Thank you guys for the suggestions. I will try them out!

I will let you know if it went well/bad. 🙂

@Ksharp : Could you please elaborate a bit more, in a theoretically way if you can, about the "pevent="-statement?

Again, thank you for your time! 🙂  Ksharp
Super User

## Re: How to predict PD with logistic regression?

Sorry. I bad. since your data is all data, NOT sample from population. therefore, you don't need PEVENT= .

Still I suggest you to over-sample your data to enhance ratio of bad:good . and also use PEVENT= to adjust probability of model event .

## Re: How to predict PD with logistic regression?

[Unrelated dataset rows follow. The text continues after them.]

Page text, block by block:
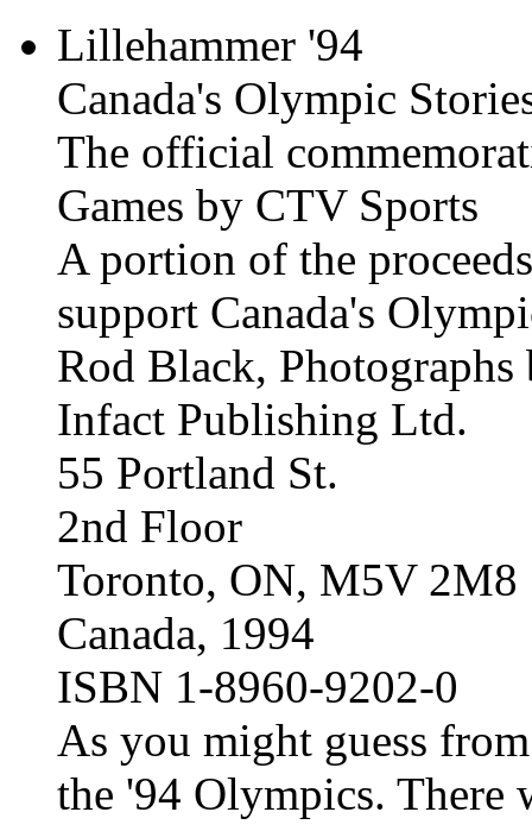
Lillehammer '94
Canada's Olympic
The official
Games by CTV Sports
A portion of the
support Canada's
Rod Black,
Infact Publishing Ltd.
55 Portland St.
2nd Floor
Toronto, ON, M5V 2M8
Canada, 1994
ISBN 1-8960-9202-0
As you might guess
the '94 Olympics. There
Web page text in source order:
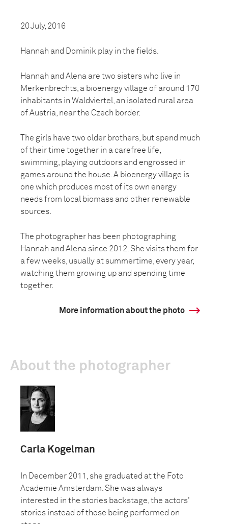
20 July, 2016
Hannah and Dominik play in the fields.
Hannah and Alena are two sisters who live in
Merkenbrechts, a bioenergy village of around 170
inhabitants in Waldviertel, an isolated rural area
of Austria, near the Czech border.
The girls have two older brothers, but spend much
of their time together in a carefree life,
swimming, playing outdoors and engrossed in
games around the house. A bioenergy village is
one which produces most of its own energy
needs from local biomass and other renewable
sources.
The photographer has been photographing
Hannah and Alena since 2012. She visits them for
a few weeks, usually at summertime, every year,
watching them growing up and spending time
together.
More information about the photo
About the photographer
Carla Kogelman
In December 2011, she graduated at the Foto
Academie Amsterdam. She was always
interested in the stories backstage, the actors'
stories instead of those being performed on
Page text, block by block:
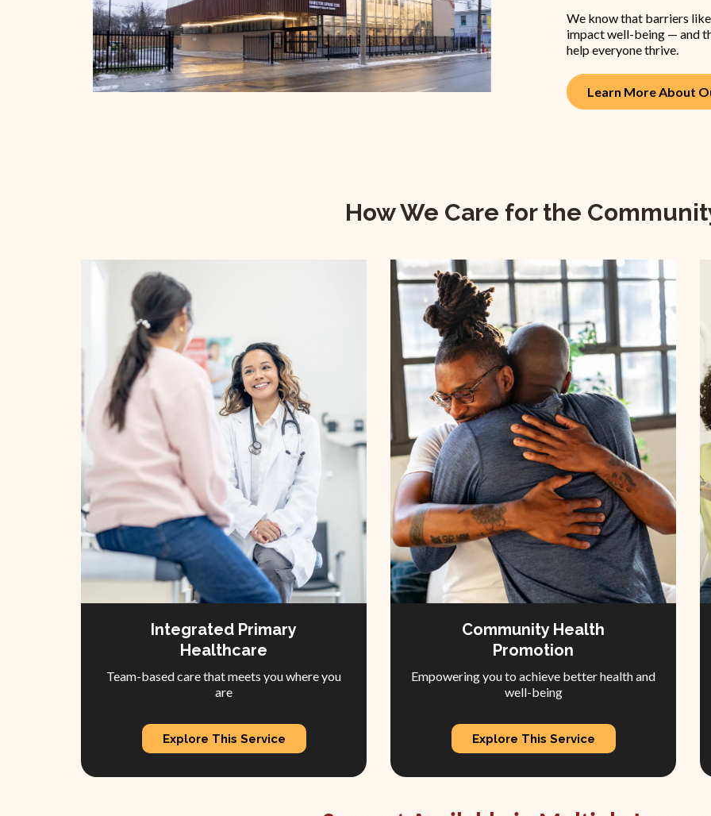
We know that barriers
impact well-being — and
help everyone thrive.
Learn More About
How We Care for the
Integrated Primary
Healthcare
Team-based care that meets you where you
are
Explore This Service
Community Health
Promotion
Empowering you to achieve better health and
well-being
Explore This Service
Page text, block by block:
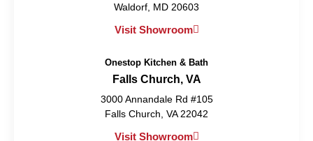
Waldorf, MD 20603
Visit Showroom
Onestop Kitchen & Bath
Falls Church, VA
3000 Annandale Rd #105
Falls Church, VA 22042
Visit Showroom
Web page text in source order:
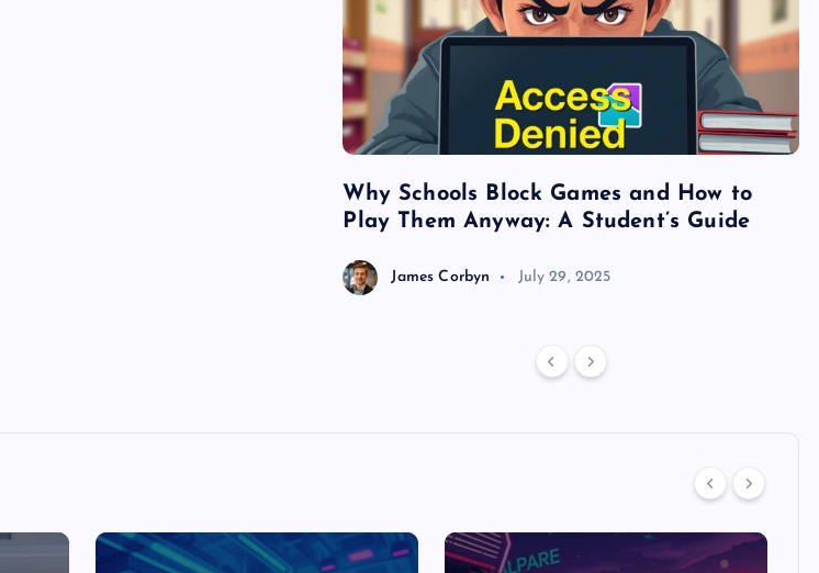
Why Schools Block Games and How to
Play Them Anyway: A Student’s Guide
James Corbyn July 29, 2025
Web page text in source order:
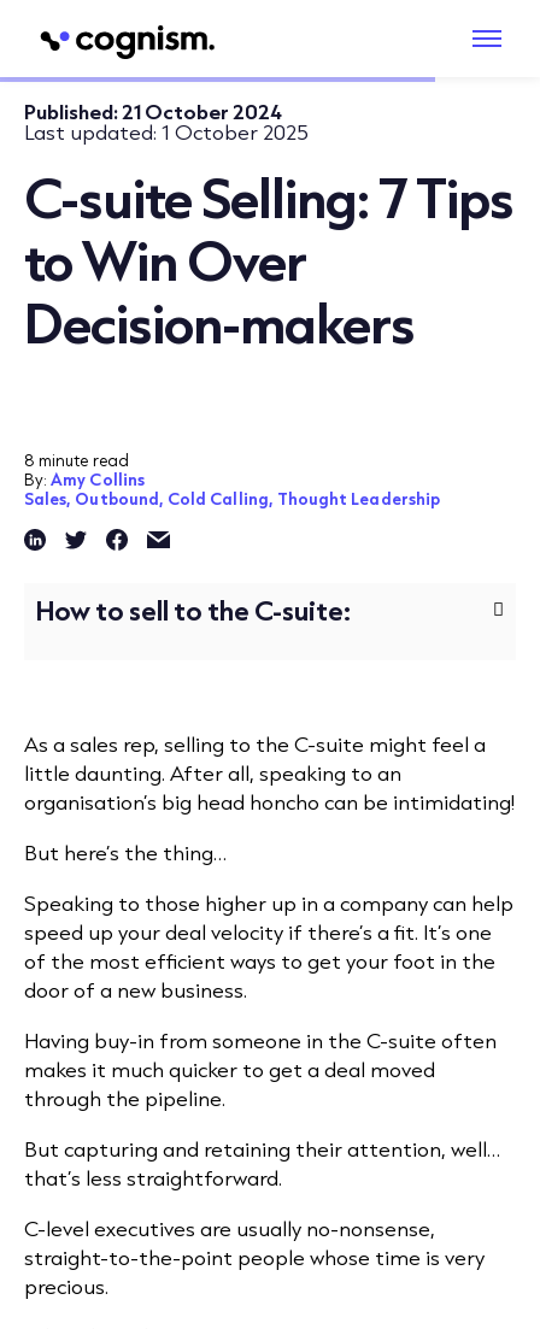
Published:21 October 2024
Last updated: 1 October 2025
C-suite Selling: 7 Tips
to Win Over
Decision-makers
8 minute read
By:Amy Collins
Sales, Outbound, Cold Calling, Thought Leadership
How to sell to the C-suite:
As a sales rep, selling to the C-suite might feel a
little daunting. After all, speaking to an
organisation’s big head honcho can be intimidating!
But here’s the thing…
Speaking to those higher up in a company can help
speed up your deal velocity if there’s a fit. It’s one
of the most efficient ways to get your foot in the
door of a new business.
Having buy-in from someone in the C-suite often
makes it much quicker to get a deal moved
through the pipeline.
But capturing and retaining their attention, well…
that’s less straightforward.
C-level executives are usually no-nonsense,
straight-to-the-point people whose time is very
precious.

And again... As you guys said I should try with oversampling, I started reading more and more about it. It seems to be the "correct" way to handle the data, BUT there is another question in my head after reading this quote:

"Oversampling the minority class using SMOTE or other algorithms has the disadvantage that it suffers from over-fitting. That is, you may perform well on the training set but on the test set your performance may suffer badly. Similarly under-sampling the majority class may under-fit your algorithm if the minority class is very small."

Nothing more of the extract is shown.